Hay que tratar de no abstenernos del requerimiento de poner en juego los límites de nuestra subjetividad como campo fundante de la subjetividad del otro
Una cosa es ser llevado al propio límite (pudiendo hacer uso de la potencia clínica que esa situación tiene) y otra cosa es pasarse (quedando ya en el campo de la actuación del analista). Para evitar ese pasarse es necesario que el analista haga su registro de lo corporal y lo afectivo, registro que en esta época de analizarse una vez por semana y supervisar cuando las papas queman, se encuentra dificultado.
Importa, entonces, reconocer cómo estoy afectado, más allá de lo que espero de mí como analista, por ejemplo: no estar harto de escuchar a una paciente. En la primera situación relatada no pude abstenerme -aún padeciendo un fuerte cansancio- de ubicarme en el lugar ideal del analista con eterna paciencia, que no se agota nunca, pero sí pude no “abstenerme” de hacer con eso (así como mi analista pudo no “abstenerse” de hacer con lo que le ocurrió en la sesión relatada). Cuando tengo el fallido, no es más que un error vergonzoso hasta que decido ponerlo a trabajar. Así sea que eso haga que me entere de algo mío o que eso diga algo de y a la situación clínica. Ambas posibilidades tienen efectos, sea por dar en el blanco de algo que venía necesitando ser nombrado o por diferenciar alguna cuestión personal del analista que podría perjudicar el tratamiento, pero que al ser despejada traza los cuerpos, diferencia.

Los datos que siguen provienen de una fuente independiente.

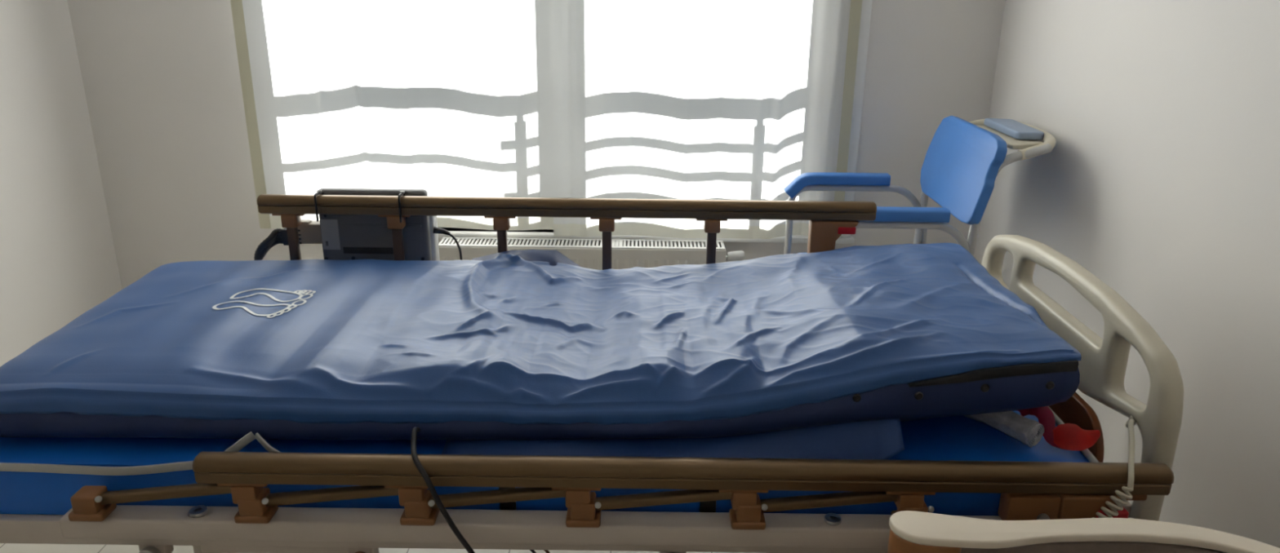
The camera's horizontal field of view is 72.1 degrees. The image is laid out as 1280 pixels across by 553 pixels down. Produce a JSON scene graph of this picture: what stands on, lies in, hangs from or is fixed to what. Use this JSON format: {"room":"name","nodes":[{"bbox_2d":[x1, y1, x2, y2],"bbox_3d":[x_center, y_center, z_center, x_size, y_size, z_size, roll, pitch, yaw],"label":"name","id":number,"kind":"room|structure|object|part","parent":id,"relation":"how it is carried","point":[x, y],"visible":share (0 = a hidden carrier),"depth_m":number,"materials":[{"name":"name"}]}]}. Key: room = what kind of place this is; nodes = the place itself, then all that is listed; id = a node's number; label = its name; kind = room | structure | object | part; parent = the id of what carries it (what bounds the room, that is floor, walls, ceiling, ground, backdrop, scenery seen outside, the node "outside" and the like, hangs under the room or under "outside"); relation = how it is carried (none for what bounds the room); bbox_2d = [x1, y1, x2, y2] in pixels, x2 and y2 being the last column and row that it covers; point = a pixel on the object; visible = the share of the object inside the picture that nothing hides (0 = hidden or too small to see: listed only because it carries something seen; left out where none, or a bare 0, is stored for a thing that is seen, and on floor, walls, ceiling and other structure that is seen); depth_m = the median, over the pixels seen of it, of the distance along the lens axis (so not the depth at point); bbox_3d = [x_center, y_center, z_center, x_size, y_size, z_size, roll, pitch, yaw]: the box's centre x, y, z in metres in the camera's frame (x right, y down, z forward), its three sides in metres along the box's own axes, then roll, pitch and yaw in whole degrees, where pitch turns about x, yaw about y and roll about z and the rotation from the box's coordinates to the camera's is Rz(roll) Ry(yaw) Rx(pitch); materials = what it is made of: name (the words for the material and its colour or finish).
{"room":"care facility","nodes":[
{"label":"care facility","id":0,"kind":"room"},
{"bbox_2d":[0,0,122,367],"bbox_3d":[-1.982,-0.237,0.852,0.150,2.550,4.350,1,19,0],"label":"wall","id":1,"kind":"structure","parent":0,"point":[58,260],"depth_m":2.82,"materials":[{"name":"paint"}]},
{"bbox_2d":[0,543,754,552],"bbox_3d":[-0.370,1.038,1.308,3.405,0.120,4.700,1,19,0],"label":"floor","id":2,"kind":"structure","parent":0,"point":[4,548],"depth_m":2.17,"materials":[{"name":"tile"}]},
{"bbox_2d":[0,194,1183,552],"bbox_3d":[-0.193,0.350,1.847,2.148,0.836,0.948,1,19,0],"label":"hospital bed","id":3,"kind":"object","parent":2,"relation":"on","point":[1028,491],"visible":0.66,"depth_m":1.38,"materials":[{"name":"beige plastic"}]},
{"bbox_3d":[-0.736,0.338,1.378,0.227,0.042,0.018,1,19,0],"label":"post","id":4,"kind":"part","parent":3,"relation":"part of","materials":[{"name":"brown metal"}]},
{"bbox_3d":[-0.742,0.572,1.573,0.052,0.322,0.060,1,19,0],"label":"leg","id":5,"kind":"part","parent":3,"relation":"part of","materials":[{"name":"beige metal"}]},
{"bbox_3d":[-0.855,-0.018,2.194,0.023,0.234,0.018,1,19,0],"label":"post","id":6,"kind":"part","parent":3,"relation":"part of","materials":[{"name":"brown metal"}]},
{"bbox_3d":[-0.478,0.341,1.378,0.227,0.042,0.018,1,19,0],"label":"post","id":7,"kind":"part","parent":3,"relation":"part of","materials":[{"name":"brown metal"}]},
{"bbox_2d":[297,187,439,261],"bbox_3d":[-0.695,-0.105,2.213,0.344,0.249,0.150,1,19,0],"label":"pump","id":8,"kind":"object","parent":3,"relation":"hanging from","point":[342,237],"visible":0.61,"depth_m":2.20,"materials":[{"name":"grey plastic"}]},
{"bbox_2d":[253,227,302,260],"bbox_3d":[-0.934,0.088,2.274,0.156,0.438,0.047,-4,20,-14],"label":"air hose","id":9,"kind":"object","parent":8,"relation":"attached to","point":[278,236],"visible":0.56,"depth_m":2.21,"materials":[{"name":"black plastic"}]},
{"bbox_2d":[433,226,462,260],"bbox_3d":[-0.360,0.172,2.509,0.050,0.742,0.484,16,24,38],"label":"power cord","id":10,"kind":"object","parent":8,"relation":"attached to","point":[436,230],"visible":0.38,"depth_m":2.23,"materials":[{"name":"black rubber"}]},
{"bbox_3d":[-0.597,-0.015,2.194,0.023,0.234,0.018,1,19,0],"label":"post","id":11,"kind":"part","parent":3,"relation":"part of","materials":[{"name":"brown metal"}]},
{"bbox_2d":[410,426,475,552],"bbox_3d":[-0.137,0.570,1.469,0.461,0.670,0.118,1,19,0],"label":"cable","id":12,"kind":"object","parent":3,"relation":"hanging from","point":[413,441],"visible":1,"depth_m":1.34,"materials":[{"name":"black rubber"}]},
{"bbox_3d":[-0.221,0.294,1.834,2.085,0.046,0.834,1,19,0],"label":"frame","id":13,"kind":"part","parent":3,"relation":"part of","materials":[{"name":"beige metal"}]},
{"bbox_3d":[-0.221,0.344,1.378,0.227,0.042,0.018,1,19,0],"label":"post","id":14,"kind":"part","parent":3,"relation":"part of","materials":[{"name":"brown metal"}]},
{"bbox_3d":[-0.340,-0.012,2.194,0.023,0.234,0.018,1,19,0],"label":"post","id":15,"kind":"part","parent":3,"relation":"part of","materials":[{"name":"brown metal"}]},
{"bbox_2d":[0,406,1098,516],"bbox_3d":[-0.245,0.207,1.785,2.005,0.148,0.835,1,19,0],"label":"mattress","id":16,"kind":"object","parent":3,"relation":"on","point":[39,476],"visible":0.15,"depth_m":1.44,"materials":[{"name":"blue plastic"}]},
{"bbox_2d":[0,243,1081,460],"bbox_3d":[-0.215,0.097,1.777,1.951,0.232,0.822,1,19,0],"label":"mattress","id":17,"kind":"object","parent":16,"relation":"on","point":[824,355],"visible":0.98,"depth_m":1.49,"materials":[{"name":"blue fabric"}]},
{"bbox_2d":[212,300,306,317],"bbox_3d":[-0.768,0.060,1.763,0.175,0.010,0.099,1,19,0],"label":"print","id":18,"kind":"object","parent":17,"relation":"attached to","point":[236,308],"depth_m":1.76},
{"bbox_2d":[229,288,315,302],"bbox_3d":[-0.766,0.037,1.840,0.169,0.007,0.079,1,19,0],"label":"print","id":19,"kind":"object","parent":17,"relation":"attached to","point":[248,295],"depth_m":1.84},
{"bbox_2d":[963,411,1044,448],"bbox_3d":[0.599,0.234,1.564,0.049,0.047,0.236,-12,22,-32],"label":"roll","id":20,"kind":"object","parent":16,"relation":"on","point":[1028,432],"visible":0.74,"depth_m":1.49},
{"bbox_2d":[1017,406,1100,451],"bbox_3d":[0.704,0.255,1.482,0.134,0.062,0.053,8,20,21],"label":"tag","id":21,"kind":"object","parent":16,"relation":"on","point":[1066,437],"visible":0.81,"depth_m":1.48,"materials":[{"name":"plastic"}]},
{"bbox_3d":[-0.176,-0.168,2.140,1.495,0.045,0.038,1,19,0],"label":"rail","id":22,"kind":"part","parent":3,"relation":"part of","materials":[{"name":"brown metal"}]},
{"bbox_3d":[-0.082,-0.009,2.194,0.023,0.234,0.018,1,19,0],"label":"post","id":23,"kind":"part","parent":3,"relation":"part of","materials":[{"name":"brown metal"}]},
{"bbox_3d":[0.036,0.348,1.378,0.227,0.042,0.018,1,19,0],"label":"post","id":24,"kind":"part","parent":3,"relation":"part of","materials":[{"name":"brown metal"}]},
{"bbox_3d":[0.066,0.303,1.358,1.495,0.045,0.038,1,19,0],"label":"rail","id":25,"kind":"part","parent":3,"relation":"part of","materials":[{"name":"brown metal"}]},
{"bbox_3d":[0.175,-0.006,2.194,0.023,0.234,0.018,1,19,0],"label":"post","id":26,"kind":"part","parent":3,"relation":"part of","materials":[{"name":"brown metal"}]},
{"bbox_3d":[0.294,0.351,1.378,0.227,0.042,0.018,1,19,0],"label":"post","id":27,"kind":"part","parent":3,"relation":"part of","materials":[{"name":"brown metal"}]},
{"bbox_3d":[0.834,0.320,1.877,0.016,0.298,0.540,1,19,0],"label":"wood panel","id":28,"kind":"part","parent":3,"relation":"part of","materials":[{"name":"brown laminate"}]},
{"bbox_3d":[0.859,0.216,1.841,0.040,0.518,0.818,1,19,0],"label":"headboard","id":29,"kind":"part","parent":3,"relation":"part of","materials":[{"name":"beige plastic"}]},
{"bbox_2d":[1093,416,1136,518],"bbox_3d":[0.723,0.582,1.479,0.343,0.661,0.135,-9,21,-27],"label":"cord","id":30,"kind":"object","parent":3,"relation":"hanging from","point":[1130,424],"visible":0.79,"depth_m":1.33,"materials":[{"name":"beige plastic"}]},
{"bbox_3d":[0.789,0.273,1.415,0.016,0.033,0.228,11,21,27],"label":"straight cord","id":31,"kind":"part","parent":30,"relation":"part of","materials":[{"name":"beige plastic"}]},
{"bbox_2d":[783,115,1055,256],"bbox_3d":[0.808,0.000,2.729,0.711,0.949,0.509,1,19,0],"label":"chair","id":32,"kind":"object","parent":2,"relation":"on","point":[963,160],"visible":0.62,"depth_m":2.53,"materials":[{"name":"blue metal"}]},
{"bbox_3d":[0.636,-0.295,2.856,0.334,0.081,0.050,1,19,0],"label":"armrest","id":33,"kind":"part","parent":32,"relation":"part of","materials":[{"name":"blue plastic"}]},
{"bbox_3d":[0.713,0.004,2.958,0.468,0.642,0.022,1,19,0],"label":"frame","id":34,"kind":"part","parent":32,"relation":"part of","materials":[{"name":"silver metal"}]},
{"bbox_3d":[0.677,-0.150,2.435,0.340,0.080,0.050,1,19,0],"label":"armrest","id":35,"kind":"part","parent":32,"relation":"part of","materials":[{"name":"blue plastic"}]},
{"bbox_3d":[0.731,0.149,2.537,0.428,0.642,0.022,1,19,0],"label":"frame","id":36,"kind":"part","parent":32,"relation":"part of","materials":[{"name":"silver metal"}]},
{"bbox_3d":[1.005,-0.095,2.922,0.202,0.859,0.032,2,19,3],"label":"post","id":37,"kind":"part","parent":32,"relation":"part of","materials":[{"name":"silver metal"}]},
{"bbox_3d":[0.946,-0.329,2.617,0.084,0.252,0.507,1,19,0],"label":"backrest","id":38,"kind":"part","parent":32,"relation":"part of","materials":[{"name":"blue plastic"}]},
{"bbox_3d":[1.003,0.049,2.503,0.202,0.859,0.032,0,19,-3],"label":"post","id":39,"kind":"part","parent":32,"relation":"part of","materials":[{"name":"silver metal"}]},
{"bbox_3d":[1.095,-0.411,2.579,0.148,0.056,0.474,1,19,0],"label":"push handle","id":40,"kind":"part","parent":32,"relation":"part of","materials":[{"name":"beige plastic"}]},
{"bbox_2d":[887,511,1279,552],"bbox_3d":[0.655,0.586,0.951,0.645,0.990,0.655,1,19,0],"label":"footboard","id":41,"kind":"object","parent":2,"relation":"on","point":[910,532],"visible":1,"depth_m":1.16,"materials":[{"name":"beige plastic"}]},
{"bbox_3d":[0.643,0.542,1.218,0.477,0.390,0.080,5,19,12],"label":"panel","id":42,"kind":"part","parent":41,"relation":"part of","materials":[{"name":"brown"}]},
{"bbox_2d":[66,0,1004,288],"bbox_3d":[-0.346,-0.954,3.005,3.405,2.550,0.200,1,19,0],"label":"wall","id":43,"kind":"structure","parent":0,"point":[162,80],"depth_m":3.03,"materials":[{"name":"paint"}]},
{"bbox_2d":[438,237,744,270],"bbox_3d":[-0.170,0.069,3.166,1.072,0.410,0.156,1,19,0],"label":"radiator","id":44,"kind":"object","parent":43,"relation":"attached to","point":[585,253],"visible":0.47,"depth_m":3.04,"materials":[{"name":"metal"}]},
{"bbox_2d":[438,237,724,249],"bbox_3d":[-0.203,-0.116,3.079,0.993,0.004,0.102,1,19,0],"label":"grille","id":45,"kind":"object","parent":44,"relation":"attached to","point":[446,243],"depth_m":3.07,"materials":[{"name":"white metal"}]},
{"bbox_2d":[438,227,854,244],"bbox_3d":[-0.266,-0.158,3.203,2.065,0.022,0.120,1,19,0],"label":"windowsill","id":46,"kind":"structure","parent":43,"relation":"attached to","point":[511,234],"depth_m":3.15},
{"bbox_2d":[840,0,872,237],"bbox_3d":[0.746,-1.046,2.851,0.037,1.910,0.022,1,19,0],"label":"trim","id":47,"kind":"structure","parent":43,"relation":"attached to","point":[866,7],"depth_m":2.98,"materials":[{"name":"beige paint"}]},
{"bbox_3d":[-0.285,-2.025,2.491,2.220,0.030,0.077,1,19,0],"label":"curtain rod","id":48,"kind":"object","parent":43,"relation":"attached to","visible":0},
{"bbox_2d":[230,0,553,231],"bbox_3d":[-0.802,-1.087,2.781,1.030,1.943,0.065,1,19,0],"label":"window","id":49,"kind":"structure","parent":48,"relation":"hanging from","point":[442,98],"depth_m":2.95,"materials":[{"name":"glass"}]},
{"bbox_2d":[548,0,862,239],"bbox_3d":[0.218,-1.067,2.789,1.021,1.962,0.060,0,19,-3],"label":"window","id":50,"kind":"structure","parent":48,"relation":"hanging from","point":[703,100],"depth_m":2.96,"materials":[{"name":"glass"}]},
{"bbox_2d":[973,0,1279,548],"bbox_3d":[1.272,-0.197,0.852,0.150,2.550,4.350,1,19,0],"label":"wall","id":51,"kind":"structure","parent":0,"point":[1160,179],"depth_m":1.96,"materials":[{"name":"paint"}]}
]}

En estas situaciones, el trabajo de pensamiento del analista implica un intento de dar lugar a lo que constituye alteridad para sí mismo. La alteridad, lo otro, lo difícilmente reconocible como teniendo que ver con uno, no es algo que se le pueda exigir a un paciente que en algunos o muchos planos no lo ha “recibido”.
Estos pacientes nos piden, en ocasiones privilegiadas, que demos aquello que con las exigencias del método pedimos. Son situaciones que muestran que lo “propio” se funda en los bordes del otro. De distintas formas y en muy distintas medidas, es algo pertinente para momentos específicos que se suelen dar con todos los pacientes. Podemos decir, entonces, que el acceso a la conformación de lo “propio” en el proceso de individuación, se da a partir del encuentro con lo que constituye alteridad para esos otros fundamentales y fundantes: padres, docentes, analistas, etc. La abstinencia no está habilitada como herramienta sin esta dimensión de la que vengo intentando dar cuenta, que implica que hay algunas cuestiones de las que un analista debería no abstenerse.
Retomando el título de este trabajo, entiendo que de lo que hay que tratar de no abstenernos, de lo que hay que intentar abstenerse de abstenerse, es del requerimiento de poner en juego los límites de nuestra subjetividad como campo fundante de la subjetividad del otro. Hay pacientes para los que somos cuasi proyecciones durante mucho tiempo y un día nos sorprenden preguntándonos si estamos cansados. Es importante tratar de responderles la verdad.
Nota
1. Los talleres de juegos han sido espacios grupales donde se buscaba un jugar exploratorio -con mucho despliegue corporal y materiales inespecíficos, sin el objetivo de una escena grupal que abarcase a todos los participantes- que tocase cuestiones básicas de la constitución del cuerpo, el espacio, el tiempo, el otro como alteridad, cuestiones muchas veces detenidas e invisibilizadas detrás de un juego aparentemente simbólico que puede constituirse en el “como si” del análisis con niños.